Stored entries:
━━━━━━

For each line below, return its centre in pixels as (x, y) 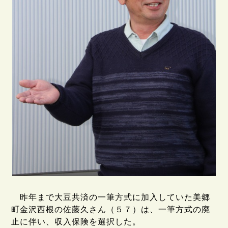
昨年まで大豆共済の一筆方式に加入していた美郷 (111, 197)
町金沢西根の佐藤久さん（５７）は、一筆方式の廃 (111, 210)
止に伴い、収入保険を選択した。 (76, 222)
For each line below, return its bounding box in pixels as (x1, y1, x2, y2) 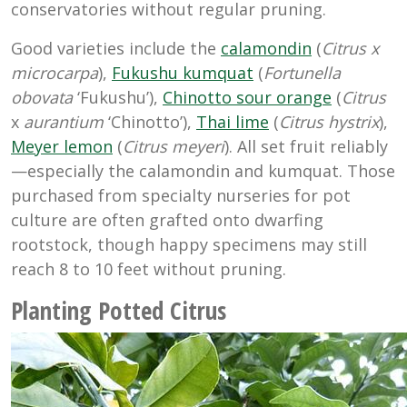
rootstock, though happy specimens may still (11, 233, 367, 256)
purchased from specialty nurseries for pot (11, 184, 351, 207)
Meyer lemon (11, 135, 113, 158)
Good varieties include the (11, 37, 221, 60)
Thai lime (196, 111, 269, 134)
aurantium (24, 111, 104, 134)
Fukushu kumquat (112, 62, 253, 84)
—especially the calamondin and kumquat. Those (11, 160, 395, 183)
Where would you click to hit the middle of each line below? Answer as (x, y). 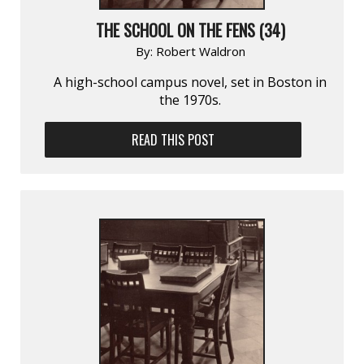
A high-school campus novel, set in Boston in (190, 82)
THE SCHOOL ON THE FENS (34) (190, 30)
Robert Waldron (200, 51)
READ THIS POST (173, 139)
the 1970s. (190, 100)
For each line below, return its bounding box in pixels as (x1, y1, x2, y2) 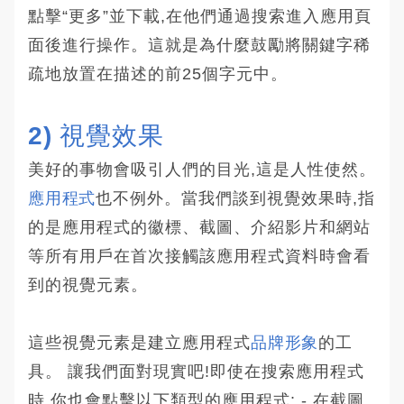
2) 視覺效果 (28, 121, 164, 150)
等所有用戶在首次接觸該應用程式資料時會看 (28, 246, 371, 265)
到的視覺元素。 (28, 275, 148, 294)
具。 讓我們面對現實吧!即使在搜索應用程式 (28, 362, 364, 381)
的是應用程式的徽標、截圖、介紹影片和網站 (28, 217, 371, 236)
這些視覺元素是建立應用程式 (28, 333, 251, 352)
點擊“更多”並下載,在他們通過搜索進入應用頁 (28, 6, 372, 25)
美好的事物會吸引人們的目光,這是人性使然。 (28, 160, 376, 179)
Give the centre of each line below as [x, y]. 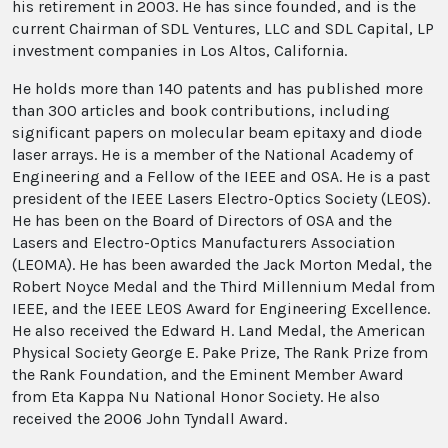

━━━━━━

WORK REQUEST: Omitting all pictures, copy the preceding entries without any alteration.

EXPECTED OUTPUT:
For each line below, return its centre in pixels as (x, y) 
昨年まで大豆共済の一筆方式に加入していた美郷 (111, 197)
町金沢西根の佐藤久さん（５７）は、一筆方式の廃 (111, 210)
止に伴い、収入保険を選択した。 (76, 222)
For each line below, return its bounding box in pixels as (x1, y1, x2, y2) 
rootstock, though happy specimens may still (11, 233, 367, 256)
purchased from specialty nurseries for pot (11, 184, 351, 207)
Meyer lemon (11, 135, 113, 158)
Good varieties include the (11, 37, 221, 60)
Thai lime (196, 111, 269, 134)
aurantium (24, 111, 104, 134)
Fukushu kumquat (112, 62, 253, 84)
—especially the calamondin and kumquat. Those (11, 160, 395, 183)
Where would you click to hit the middle of each line below? Answer as (x, y). 
A high-school campus novel, set in Boston in (190, 82)
THE SCHOOL ON THE FENS (34) (190, 30)
Robert Waldron (200, 51)
READ THIS POST (173, 139)
the 1970s. (190, 100)
For each line below, return its bounding box in pixels as (x1, y1, x2, y2) 
2) 視覺效果 (28, 121, 164, 150)
等所有用戶在首次接觸該應用程式資料時會看 (28, 246, 371, 265)
到的視覺元素。 (28, 275, 148, 294)
具。 讓我們面對現實吧!即使在搜索應用程式 (28, 362, 364, 381)
的是應用程式的徽標、截圖、介紹影片和網站 (28, 217, 371, 236)
這些視覺元素是建立應用程式 (28, 333, 251, 352)
點擊“更多”並下載,在他們通過搜索進入應用頁 (28, 6, 372, 25)
美好的事物會吸引人們的目光,這是人性使然。 (28, 160, 376, 179)
Give the centre of each line below as [x, y]. 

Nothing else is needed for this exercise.